» **MATERIAL FOR THIS TASK**
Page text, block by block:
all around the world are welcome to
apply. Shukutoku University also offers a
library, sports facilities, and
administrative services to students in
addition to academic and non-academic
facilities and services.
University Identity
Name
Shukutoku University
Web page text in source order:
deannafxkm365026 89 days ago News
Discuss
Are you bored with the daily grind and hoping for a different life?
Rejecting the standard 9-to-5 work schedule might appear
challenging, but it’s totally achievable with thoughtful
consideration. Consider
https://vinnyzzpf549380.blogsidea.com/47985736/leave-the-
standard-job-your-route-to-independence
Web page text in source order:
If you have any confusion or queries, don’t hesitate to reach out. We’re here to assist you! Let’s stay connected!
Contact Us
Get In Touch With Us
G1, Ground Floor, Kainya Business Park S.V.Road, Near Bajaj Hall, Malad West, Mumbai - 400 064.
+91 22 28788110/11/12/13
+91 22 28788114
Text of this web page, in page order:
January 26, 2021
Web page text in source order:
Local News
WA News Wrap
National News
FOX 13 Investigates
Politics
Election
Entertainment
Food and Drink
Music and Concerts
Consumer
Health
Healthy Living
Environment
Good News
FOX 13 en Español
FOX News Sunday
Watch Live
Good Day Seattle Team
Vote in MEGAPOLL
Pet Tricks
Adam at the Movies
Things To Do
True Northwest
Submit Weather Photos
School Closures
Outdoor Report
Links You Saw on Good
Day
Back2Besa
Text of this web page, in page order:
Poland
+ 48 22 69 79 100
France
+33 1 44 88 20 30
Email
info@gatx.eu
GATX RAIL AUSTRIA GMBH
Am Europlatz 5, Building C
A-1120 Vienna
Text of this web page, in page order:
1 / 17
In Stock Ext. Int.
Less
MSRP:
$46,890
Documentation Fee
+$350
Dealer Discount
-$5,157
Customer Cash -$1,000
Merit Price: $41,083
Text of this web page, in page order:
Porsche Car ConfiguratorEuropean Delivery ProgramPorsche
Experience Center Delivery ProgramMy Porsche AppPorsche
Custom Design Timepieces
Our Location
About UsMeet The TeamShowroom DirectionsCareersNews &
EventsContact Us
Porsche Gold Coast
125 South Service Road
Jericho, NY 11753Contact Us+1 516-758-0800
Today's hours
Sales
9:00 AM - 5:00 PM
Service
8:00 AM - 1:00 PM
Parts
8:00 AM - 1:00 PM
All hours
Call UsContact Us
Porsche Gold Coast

» **ACTIVITY**
Set the material down exactly as written, starting at its first line. The line containing "Get In Touch With Us" is the last one to include.

» **THE COMPLETED TASK**
Page text, block by block:
all around the world are welcome to
apply. Shukutoku University also offers a
library, sports facilities, and
administrative services to students in
addition to academic and non-academic
facilities and services.
University Identity
Name
Shukutoku University
Web page text in source order:
deannafxkm365026 89 days ago News
Discuss
Are you bored with the daily grind and hoping for a different life?
Rejecting the standard 9-to-5 work schedule might appear
challenging, but it’s totally achievable with thoughtful
consideration. Consider
https://vinnyzzpf549380.blogsidea.com/47985736/leave-the-
standard-job-your-route-to-independence
Web page text in source order:
If you have any confusion or queries, don’t hesitate to reach out. We’re here to assist you! Let’s stay connected!
Contact Us
Get In Touch With Us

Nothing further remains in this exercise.